RAG-Driver: Generalisable Driving Explanations with Retrieval-Augmented In-Context Learning in Multi-Modal Large Language Model

Jianhao Yuan,Shuyang Sun,Daniel Omeiza,Bo Zhao,Paul Newman,Lars Kunze,Matthew Gadd
2024-05-29
Abstract:We need to trust robots that use often opaque AI methods. They need to explain themselves to us, and we need to trust their explanation. In this regard, explainability plays a critical role in trustworthy autonomous decision-making to foster transparency and acceptance among end users, especially in complex autonomous driving. Recent advancements in Multi-Modal Large Language models (MLLMs) have shown promising potential in enhancing the explainability as a driving agent by producing control predictions along with natural language explanations. However, severe data scarcity due to expensive annotation costs and significant domain gaps between different datasets makes the development of a robust and generalisable system an extremely challenging task. Moreover, the prohibitively expensive training requirements of MLLM and the unsolved problem of catastrophic forgetting further limit their generalisability post-deployment. To address these challenges, we present RAG-Driver, a novel retrieval-augmented multi-modal large language model that leverages in-context learning for high-performance, explainable, and generalisable autonomous driving. By grounding in retrieved expert demonstration, we empirically validate that RAG-Driver achieves state-of-the-art performance in producing driving action explanations, justifications, and control signal prediction. More importantly, it exhibits exceptional zero-shot generalisation capabilities to unseen environments without further training endeavours.
Robotics,Artificial Intelligence
What problem does this paper attempt to address?

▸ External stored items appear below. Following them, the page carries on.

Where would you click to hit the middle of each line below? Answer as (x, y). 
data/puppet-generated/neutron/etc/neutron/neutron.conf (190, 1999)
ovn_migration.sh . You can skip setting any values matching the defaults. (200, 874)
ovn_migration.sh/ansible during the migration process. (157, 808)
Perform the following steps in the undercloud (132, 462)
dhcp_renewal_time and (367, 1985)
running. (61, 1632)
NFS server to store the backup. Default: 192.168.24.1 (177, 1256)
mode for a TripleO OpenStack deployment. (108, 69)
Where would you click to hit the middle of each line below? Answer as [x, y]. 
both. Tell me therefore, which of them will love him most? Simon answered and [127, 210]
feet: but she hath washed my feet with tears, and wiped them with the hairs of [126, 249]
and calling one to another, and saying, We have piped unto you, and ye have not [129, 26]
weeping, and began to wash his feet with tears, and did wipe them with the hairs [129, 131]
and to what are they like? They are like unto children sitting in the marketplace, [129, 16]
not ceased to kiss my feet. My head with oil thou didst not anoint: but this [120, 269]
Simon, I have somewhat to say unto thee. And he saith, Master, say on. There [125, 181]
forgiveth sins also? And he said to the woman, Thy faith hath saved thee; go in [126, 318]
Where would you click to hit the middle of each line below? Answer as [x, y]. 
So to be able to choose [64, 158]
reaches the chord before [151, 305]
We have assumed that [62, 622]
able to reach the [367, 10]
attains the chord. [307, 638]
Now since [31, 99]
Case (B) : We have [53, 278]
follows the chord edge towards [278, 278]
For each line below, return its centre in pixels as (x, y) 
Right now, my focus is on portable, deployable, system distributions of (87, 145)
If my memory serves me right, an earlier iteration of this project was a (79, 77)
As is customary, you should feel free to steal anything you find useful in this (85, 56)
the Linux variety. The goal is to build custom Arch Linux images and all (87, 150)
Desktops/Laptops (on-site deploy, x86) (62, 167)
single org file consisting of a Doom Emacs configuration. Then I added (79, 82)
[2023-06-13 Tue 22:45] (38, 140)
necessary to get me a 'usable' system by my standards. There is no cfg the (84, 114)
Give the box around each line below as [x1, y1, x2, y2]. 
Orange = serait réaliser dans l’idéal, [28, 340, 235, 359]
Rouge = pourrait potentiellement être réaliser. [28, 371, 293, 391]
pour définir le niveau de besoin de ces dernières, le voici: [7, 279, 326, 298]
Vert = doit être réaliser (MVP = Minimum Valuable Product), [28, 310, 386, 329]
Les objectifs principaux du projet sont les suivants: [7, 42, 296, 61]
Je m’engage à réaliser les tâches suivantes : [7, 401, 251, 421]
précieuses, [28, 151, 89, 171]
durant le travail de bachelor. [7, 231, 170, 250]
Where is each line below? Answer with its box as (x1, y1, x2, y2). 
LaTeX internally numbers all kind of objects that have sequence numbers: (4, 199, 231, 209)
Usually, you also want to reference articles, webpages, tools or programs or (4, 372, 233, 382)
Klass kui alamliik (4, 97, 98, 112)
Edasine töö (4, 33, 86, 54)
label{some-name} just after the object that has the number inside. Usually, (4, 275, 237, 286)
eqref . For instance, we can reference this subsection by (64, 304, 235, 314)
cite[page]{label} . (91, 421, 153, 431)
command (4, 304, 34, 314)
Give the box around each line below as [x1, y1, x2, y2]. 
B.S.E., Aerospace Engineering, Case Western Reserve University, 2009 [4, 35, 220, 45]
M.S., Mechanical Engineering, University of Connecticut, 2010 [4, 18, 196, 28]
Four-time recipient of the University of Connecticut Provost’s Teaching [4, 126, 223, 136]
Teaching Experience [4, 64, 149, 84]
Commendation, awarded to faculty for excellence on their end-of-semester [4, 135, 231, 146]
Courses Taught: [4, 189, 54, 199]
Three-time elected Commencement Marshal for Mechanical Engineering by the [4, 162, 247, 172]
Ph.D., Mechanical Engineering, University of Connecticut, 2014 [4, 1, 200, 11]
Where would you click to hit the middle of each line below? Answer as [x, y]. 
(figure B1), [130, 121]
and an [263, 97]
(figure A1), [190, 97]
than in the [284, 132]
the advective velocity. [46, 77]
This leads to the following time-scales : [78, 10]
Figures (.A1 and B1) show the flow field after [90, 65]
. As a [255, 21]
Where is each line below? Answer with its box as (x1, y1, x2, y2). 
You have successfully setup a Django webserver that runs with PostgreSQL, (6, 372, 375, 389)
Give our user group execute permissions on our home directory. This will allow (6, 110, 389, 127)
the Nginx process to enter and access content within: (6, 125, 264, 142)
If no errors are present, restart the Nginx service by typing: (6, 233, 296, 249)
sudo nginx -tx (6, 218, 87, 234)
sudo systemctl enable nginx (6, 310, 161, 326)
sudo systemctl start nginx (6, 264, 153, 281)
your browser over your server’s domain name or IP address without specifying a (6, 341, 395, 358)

The main problem that this paper attempts to solve is how to improve the interpretability and generalization ability of models in the field of autonomous driving, especially when facing unseen driving environments. Specifically, the paper focuses on the following points: 1. **Explainability**: - Autonomous driving systems are usually regarded as "black boxes", and it is difficult to understand their decision - making processes. In order to enhance users' trust in the system, the system needs to be able to explain its own behavior and provide reasonable reasons. - Traditional explanation methods such as attention visualization and intermediate tasks (such as semantic segmentation, object detection, etc.) are helpful for decoding the decision - making process, but these methods are not intuitive enough for ordinary users and cannot effectively build trust. 2. **Generalisation**: - Existing multi - modal large language models (MLLMs) perform poorly in new environments, mainly due to data scarcity, large domain differences between different data sets, high training costs and catastrophic forgetting. - Training a model that can perform well in various environments is very challenging, especially in the absence of additional labeled data. To solve these problems, the paper proposes a new retrieval - enhanced multi - modal large language model named **RAG - Driver**. By introducing retrieval - enhanced in - context learning (Retrieval - Augmented In - Context Learning, RA - ICL), this model significantly improves the interpretability and generalization performance of the model in unseen driving environments. ### Main contributions 1. **Proposing a retrieval - enhanced in - context learning method**: By retrieving similar driving scenarios from the memory bank as context information, the prediction and explanation ability of the model is enhanced. 2. **Achieving state - of - the - art self - introspective driving explanation performance on the standard benchmark BDD - X**: It performs excellently in explaining driving behaviors and providing reasonable bases. 3. **Demonstrating excellent zero - sample generalization ability**: In unseen driving environments, it can generate high - quality explanation texts and control signal predictions without retraining. Through these improvements, RAG - Driver not only improves the transparency and credibility of the autonomous driving system, but also shows strong adaptability in complex and changeable driving environments.